- [Aim of the task] Using the records below, transcribe word for word the stretch from the line that contains "not alike. (4, 179, 33, 189)" through the line that contains "mathematical terms are", both end lines included, and nothing else.

Records from a dataset:

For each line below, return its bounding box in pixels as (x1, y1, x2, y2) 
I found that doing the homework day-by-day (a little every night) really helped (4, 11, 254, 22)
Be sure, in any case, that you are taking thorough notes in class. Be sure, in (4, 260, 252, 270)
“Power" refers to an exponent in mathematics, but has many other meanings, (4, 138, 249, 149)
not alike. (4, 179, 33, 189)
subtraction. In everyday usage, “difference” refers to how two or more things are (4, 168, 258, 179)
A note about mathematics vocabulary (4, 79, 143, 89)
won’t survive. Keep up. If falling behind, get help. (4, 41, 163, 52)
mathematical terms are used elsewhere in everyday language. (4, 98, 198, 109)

* * *

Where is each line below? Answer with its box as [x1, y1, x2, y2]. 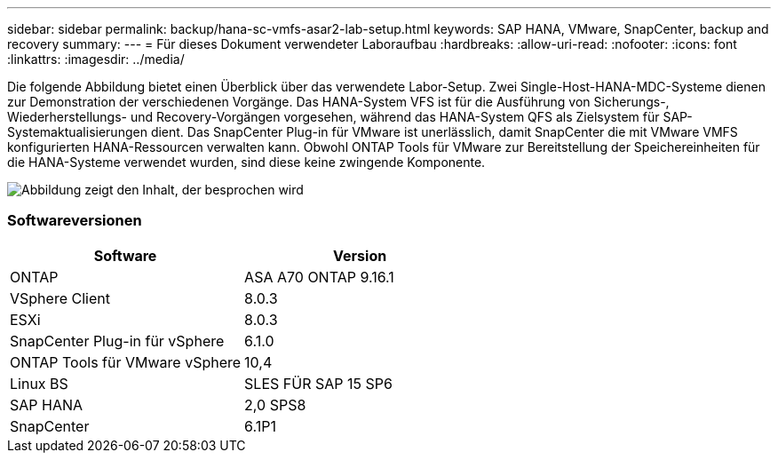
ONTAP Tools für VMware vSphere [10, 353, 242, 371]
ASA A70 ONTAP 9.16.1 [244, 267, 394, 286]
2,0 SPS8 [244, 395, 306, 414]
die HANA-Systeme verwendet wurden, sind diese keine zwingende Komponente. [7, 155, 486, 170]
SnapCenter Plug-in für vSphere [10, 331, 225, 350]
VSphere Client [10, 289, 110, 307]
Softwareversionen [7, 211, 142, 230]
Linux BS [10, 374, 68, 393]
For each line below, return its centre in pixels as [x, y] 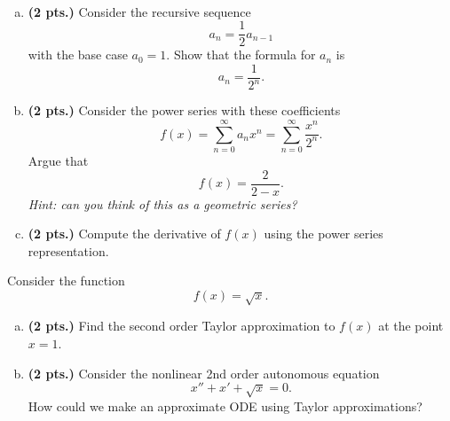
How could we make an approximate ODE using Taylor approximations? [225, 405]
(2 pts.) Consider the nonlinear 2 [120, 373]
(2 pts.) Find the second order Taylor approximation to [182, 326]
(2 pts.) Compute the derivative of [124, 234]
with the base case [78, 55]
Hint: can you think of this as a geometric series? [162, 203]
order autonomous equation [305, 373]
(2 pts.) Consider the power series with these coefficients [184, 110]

* * *

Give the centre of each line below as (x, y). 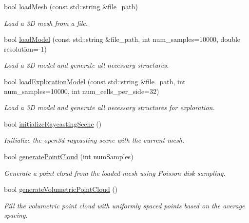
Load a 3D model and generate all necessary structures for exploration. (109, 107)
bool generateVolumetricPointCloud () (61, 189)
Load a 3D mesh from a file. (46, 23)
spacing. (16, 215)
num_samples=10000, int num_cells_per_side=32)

- [Task answer]
not alike. (4, 179, 33, 189)
subtraction. In everyday usage, “difference” refers to how two or more things are (4, 168, 258, 179)
A note about mathematics vocabulary (4, 79, 143, 89)
won’t survive. Keep up. If falling behind, get help. (4, 41, 163, 52)
mathematical terms are used elsewhere in everyday language. (4, 98, 198, 109)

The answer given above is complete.